WHAT IS EXPECTED: Pull out every line below that contains the word "year".

Segment Open

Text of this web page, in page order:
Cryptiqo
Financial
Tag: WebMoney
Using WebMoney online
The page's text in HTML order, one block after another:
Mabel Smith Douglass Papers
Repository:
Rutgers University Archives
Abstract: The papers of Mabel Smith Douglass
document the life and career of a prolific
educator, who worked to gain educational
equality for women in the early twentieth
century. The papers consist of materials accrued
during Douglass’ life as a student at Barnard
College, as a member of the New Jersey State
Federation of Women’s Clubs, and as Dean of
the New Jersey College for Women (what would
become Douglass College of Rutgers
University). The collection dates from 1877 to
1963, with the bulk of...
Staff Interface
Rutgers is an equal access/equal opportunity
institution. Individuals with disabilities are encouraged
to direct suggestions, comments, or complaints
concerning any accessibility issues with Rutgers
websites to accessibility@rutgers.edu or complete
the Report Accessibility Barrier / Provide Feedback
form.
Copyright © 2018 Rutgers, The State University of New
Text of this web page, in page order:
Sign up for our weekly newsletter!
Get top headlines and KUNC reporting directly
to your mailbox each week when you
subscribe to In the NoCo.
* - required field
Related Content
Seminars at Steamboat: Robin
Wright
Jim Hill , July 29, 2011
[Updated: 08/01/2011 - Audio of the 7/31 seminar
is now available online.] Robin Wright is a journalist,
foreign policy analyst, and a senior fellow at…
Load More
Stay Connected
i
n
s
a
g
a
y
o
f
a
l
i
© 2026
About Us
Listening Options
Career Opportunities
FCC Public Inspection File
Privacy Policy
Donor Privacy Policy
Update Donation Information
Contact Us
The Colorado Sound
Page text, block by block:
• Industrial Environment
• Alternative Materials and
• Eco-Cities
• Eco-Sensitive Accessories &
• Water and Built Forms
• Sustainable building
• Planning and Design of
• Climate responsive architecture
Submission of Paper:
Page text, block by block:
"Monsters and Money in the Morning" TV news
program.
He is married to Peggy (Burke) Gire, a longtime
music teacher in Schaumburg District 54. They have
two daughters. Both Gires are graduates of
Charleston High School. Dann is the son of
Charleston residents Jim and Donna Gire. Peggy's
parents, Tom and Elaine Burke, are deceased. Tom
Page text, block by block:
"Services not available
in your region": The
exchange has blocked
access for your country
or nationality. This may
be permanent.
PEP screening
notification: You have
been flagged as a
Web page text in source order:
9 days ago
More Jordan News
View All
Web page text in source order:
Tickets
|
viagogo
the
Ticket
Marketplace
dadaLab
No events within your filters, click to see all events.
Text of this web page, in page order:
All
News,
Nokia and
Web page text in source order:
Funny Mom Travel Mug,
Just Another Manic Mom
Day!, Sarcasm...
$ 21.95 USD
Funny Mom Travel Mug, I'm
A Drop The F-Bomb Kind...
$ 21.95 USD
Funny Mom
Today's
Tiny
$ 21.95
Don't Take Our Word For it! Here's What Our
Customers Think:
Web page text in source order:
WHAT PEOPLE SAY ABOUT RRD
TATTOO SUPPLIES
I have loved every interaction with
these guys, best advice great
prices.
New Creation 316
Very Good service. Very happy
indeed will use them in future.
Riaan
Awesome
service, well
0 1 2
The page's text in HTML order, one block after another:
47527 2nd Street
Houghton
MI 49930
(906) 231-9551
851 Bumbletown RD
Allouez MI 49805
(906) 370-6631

Segment Closed
Segment Open

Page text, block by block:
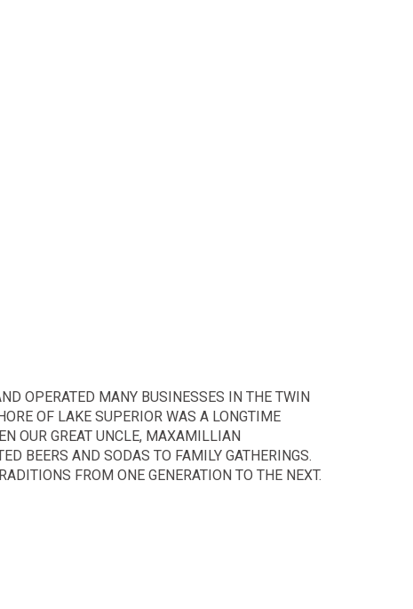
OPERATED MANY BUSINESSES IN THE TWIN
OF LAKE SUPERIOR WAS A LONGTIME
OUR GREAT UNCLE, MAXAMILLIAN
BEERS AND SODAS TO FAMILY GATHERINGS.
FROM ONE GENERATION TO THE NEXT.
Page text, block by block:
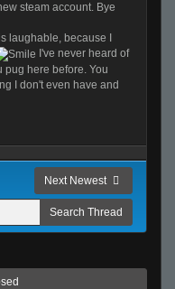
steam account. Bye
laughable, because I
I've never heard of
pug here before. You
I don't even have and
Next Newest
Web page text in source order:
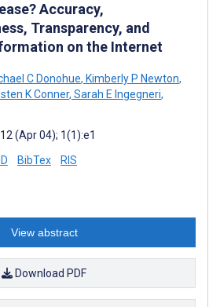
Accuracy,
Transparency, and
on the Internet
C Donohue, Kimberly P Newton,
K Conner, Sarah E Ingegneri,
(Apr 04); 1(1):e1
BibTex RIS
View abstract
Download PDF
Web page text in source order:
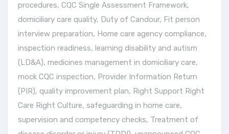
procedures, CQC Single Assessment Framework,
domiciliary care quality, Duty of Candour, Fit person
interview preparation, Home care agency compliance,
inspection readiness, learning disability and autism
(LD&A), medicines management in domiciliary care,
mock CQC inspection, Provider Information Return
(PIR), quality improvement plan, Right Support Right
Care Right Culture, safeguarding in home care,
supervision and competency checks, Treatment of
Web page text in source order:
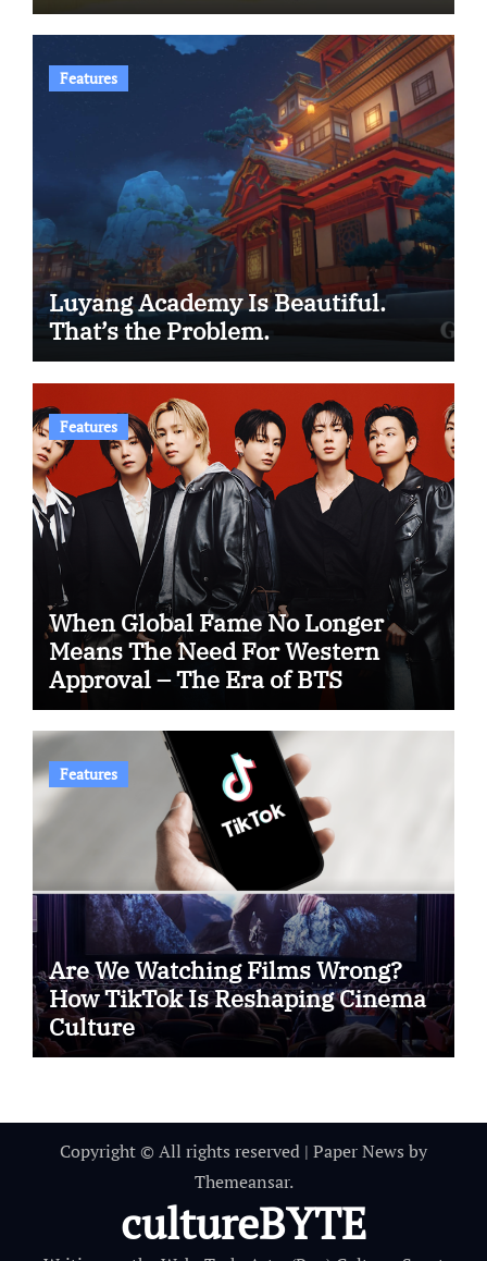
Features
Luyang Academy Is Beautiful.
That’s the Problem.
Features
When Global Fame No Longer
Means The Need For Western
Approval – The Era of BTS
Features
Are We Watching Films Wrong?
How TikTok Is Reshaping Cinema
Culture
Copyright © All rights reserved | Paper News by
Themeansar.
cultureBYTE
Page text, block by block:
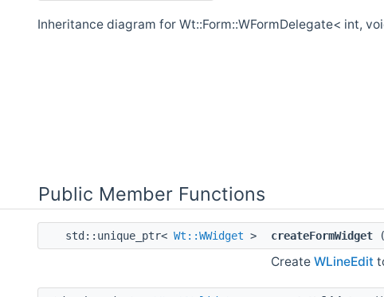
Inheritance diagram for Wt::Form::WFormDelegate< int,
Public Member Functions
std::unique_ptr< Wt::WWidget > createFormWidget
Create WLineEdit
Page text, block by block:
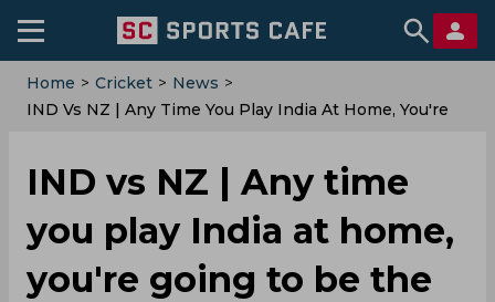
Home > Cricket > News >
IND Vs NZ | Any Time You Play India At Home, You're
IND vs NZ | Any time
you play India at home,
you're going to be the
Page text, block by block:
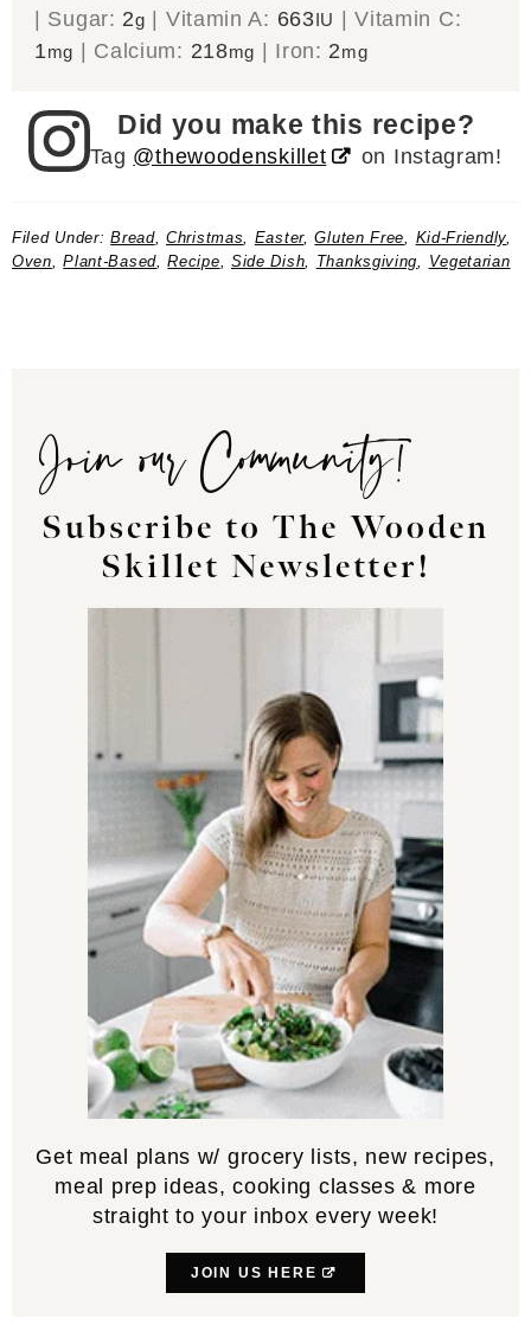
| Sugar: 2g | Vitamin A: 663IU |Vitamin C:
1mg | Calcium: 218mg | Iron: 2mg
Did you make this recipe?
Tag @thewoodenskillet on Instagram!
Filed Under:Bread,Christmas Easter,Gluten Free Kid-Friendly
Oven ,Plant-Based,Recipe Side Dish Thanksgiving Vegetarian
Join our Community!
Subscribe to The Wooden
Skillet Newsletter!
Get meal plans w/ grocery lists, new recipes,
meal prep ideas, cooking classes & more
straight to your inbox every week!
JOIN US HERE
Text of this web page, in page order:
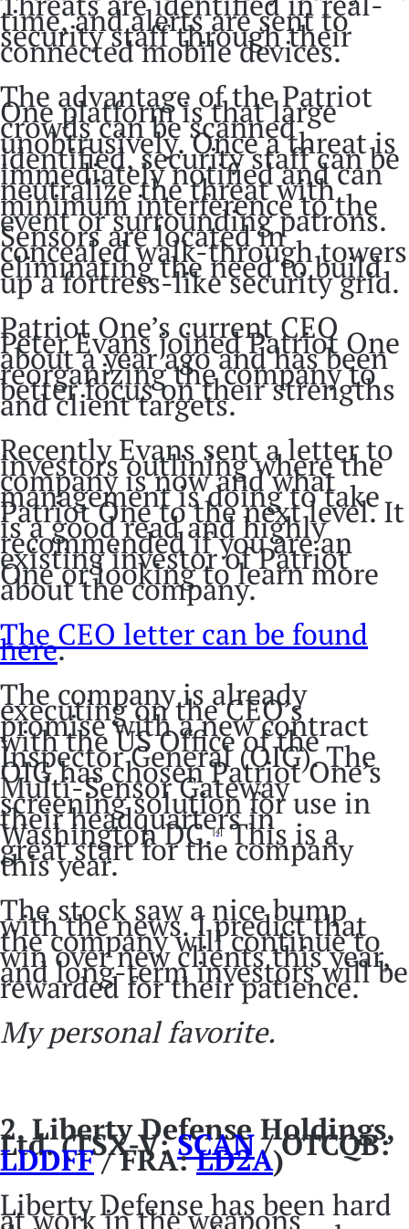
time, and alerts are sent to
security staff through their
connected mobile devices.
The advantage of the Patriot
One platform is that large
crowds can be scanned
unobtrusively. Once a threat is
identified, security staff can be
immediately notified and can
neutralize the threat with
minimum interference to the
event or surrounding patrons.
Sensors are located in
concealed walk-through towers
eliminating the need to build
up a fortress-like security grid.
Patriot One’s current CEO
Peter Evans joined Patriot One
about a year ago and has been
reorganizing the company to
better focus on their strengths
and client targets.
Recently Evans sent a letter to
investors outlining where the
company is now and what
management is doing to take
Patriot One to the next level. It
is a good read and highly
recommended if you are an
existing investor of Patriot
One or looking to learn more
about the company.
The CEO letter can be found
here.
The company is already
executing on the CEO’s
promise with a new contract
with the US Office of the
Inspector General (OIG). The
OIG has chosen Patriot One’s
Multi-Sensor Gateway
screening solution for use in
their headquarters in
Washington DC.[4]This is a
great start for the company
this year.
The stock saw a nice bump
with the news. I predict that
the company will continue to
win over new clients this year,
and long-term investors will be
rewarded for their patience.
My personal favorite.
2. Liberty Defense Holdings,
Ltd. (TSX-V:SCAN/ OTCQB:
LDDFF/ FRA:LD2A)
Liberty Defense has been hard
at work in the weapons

Segment Closed

RESPONSE TO THIS EXERCISE:
about a year ago and has been
this year.
win over new clients this year,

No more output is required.